A região francesa do Jura permaneceu escondida e meio esquecida pelos apreciadores de vinho durante muito tempo. Situada abaixo das montanhas alpinas que separam a França da Suíça, cerca de 100 quilômetros ao leste da Borgonha, o Jura (em francês pronuncia-se "jurrá") só era lembrado por seu vin jaune, um vinho “amarelo” de caráter oxidativo cujo grande destaque é o Château-Chalon.
De alguns anos para cá, provavelmente na esteira do movimento em torno dos vinhos naturais, de caráter mais leve e autêntico, sem uso de defensivos agrícolas, a idílica região do Jura voltou à cena, destacando-se por seus vinhos tranquilos, especialmente de variedades locais como as uvas Savagnin, Trousseau e Poulsard.
Os vinhos brancos do Jura são elaborados com a Chardonnay, famosa na vizinha Borgonha, e com a uva autóctone Savagnin, também usada na produção do vin jaune. Já os tintos utilizam as castas Pinot Noir, Trousseau e Poulsard (ou Ploussard), em versões monovarietais, ou conforme a área, em mesclas.
A tinta Poulsard pode ser considerada, ao lado da branca Savagnin, um símbolo vínico do Jura. Essa casta praticamente não existe fora da região, contando com alguns poucos vinhedos na Borgonha e na Suíça. Por associação, ela tem o mesmo significado e a mesma relevância para o Jura que a Nebbiolo tem para a região italiana do Piemonte.
O nome Poulsard deriva de uma frutinha silvestre local conhecida como Pelousse. Não por acaso, a uva também recebe nomes regionais como Peloussard e Pleusard. A associação com essa fruta parece fazer todo o sentido, afinal os vinhos feitos com a Poulsard lembram mesmo o sabor agridoce, picante e levemente herbáceo dessas frutas silvestres.

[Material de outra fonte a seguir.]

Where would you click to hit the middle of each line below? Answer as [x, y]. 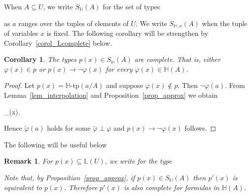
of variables [21, 33]
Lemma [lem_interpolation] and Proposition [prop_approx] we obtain [111, 95]
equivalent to [23, 187]
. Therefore [81, 187]
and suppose [125, 85]
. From [235, 85]
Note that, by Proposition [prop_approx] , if [70, 177]
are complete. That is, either [178, 59]
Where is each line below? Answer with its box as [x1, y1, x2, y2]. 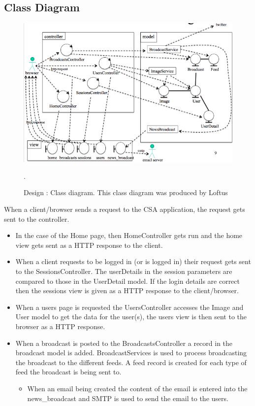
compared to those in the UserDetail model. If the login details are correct [15, 275, 240, 286]
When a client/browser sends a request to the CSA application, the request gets [4, 204, 245, 214]
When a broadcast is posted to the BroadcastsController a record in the [15, 338, 233, 348]
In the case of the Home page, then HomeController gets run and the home [15, 230, 243, 240]
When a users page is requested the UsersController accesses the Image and [15, 302, 244, 312]
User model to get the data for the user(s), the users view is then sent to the [15, 311, 247, 322]
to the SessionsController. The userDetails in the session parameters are [15, 266, 232, 276]
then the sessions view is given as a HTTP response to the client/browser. [15, 285, 239, 296]
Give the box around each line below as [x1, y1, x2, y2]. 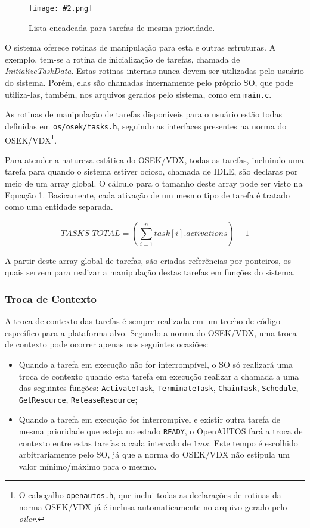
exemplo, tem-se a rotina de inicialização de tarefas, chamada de [5, 52, 240, 65]
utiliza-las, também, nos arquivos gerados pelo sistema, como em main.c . [5, 88, 272, 100]
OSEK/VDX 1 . [5, 132, 57, 146]
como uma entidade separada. [5, 200, 113, 213]
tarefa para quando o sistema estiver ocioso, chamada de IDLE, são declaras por [5, 165, 298, 178]
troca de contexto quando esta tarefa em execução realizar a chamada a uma [18, 369, 299, 382]
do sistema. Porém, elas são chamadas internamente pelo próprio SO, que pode [5, 76, 293, 89]
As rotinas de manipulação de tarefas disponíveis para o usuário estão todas [5, 108, 283, 120]

A tonalidade vermelha clara de um Poulsard remete à cor de um suco de morangos, traduzida no paladar como um vinho leve e muito suculento, repleto de taninos suaves e elegantes, capazes de saciar nossa sede quase instantaneamente. Não por acaso, os franceses apelidaram esse tipo de vinho como vin de soif, literalmente o "vinho da sede".
Esses vinhos deliciosos, particularmente adequados ao nosso clima tropical, infelizmente tem uma oferta bastante limitada no Brasil. Mesmo em sua origem, devido ao pequeno tamanho da área cultivada, às condições climáticas frequentemente adversas e aos métodos de cultivo orgânicos, a produção já é relativamente escassa.
O fato desse estilo de vinho também estar na moda em todo o mundo não ajuda em nada aqueles que desejam conseguir algumas garrafas para provar. Os vinhos de alguns produtores, ainda que não sejam muito caros, chegam a ser considerados “unicórnios”, ou seja, praticamente impossíveis de encontrar no mercado regular. Achar uma garrafa de Poulsard de Pierre Overnoy exposta para a venda é tirar a sorte grande. Quando elas existem, costumam ficar escondidas e são vendidas apenas para alguns felizardos apreciadores.
Felizmente, alguns desses vinhos não são tão raros (nem caros) e costumam aparecer por aqui. Pelo menos três produtores têm distribuição regular no Brasil, ainda que as garrafas se esgotem rapidamente. A importadora Delacroix traz os vinhos do Domaine Tissot, a Cave Léman os vinhos do Domaine des Bodines, e a Vinho Mix importa os rótulos do Domaine de la Pinte.
Se você tiver a oportunidade de viajar ao exterior e encontrar algum dos vinhos elaborados com a Poulsard por Jean-François Ganevat, Adeline Houillon, Philippe Bornard, Domaine Labet, Domaine Puffeney e outros mais, não deixe passar a chance e aprecie uma dessas delícias do mundo do vinho. Santé!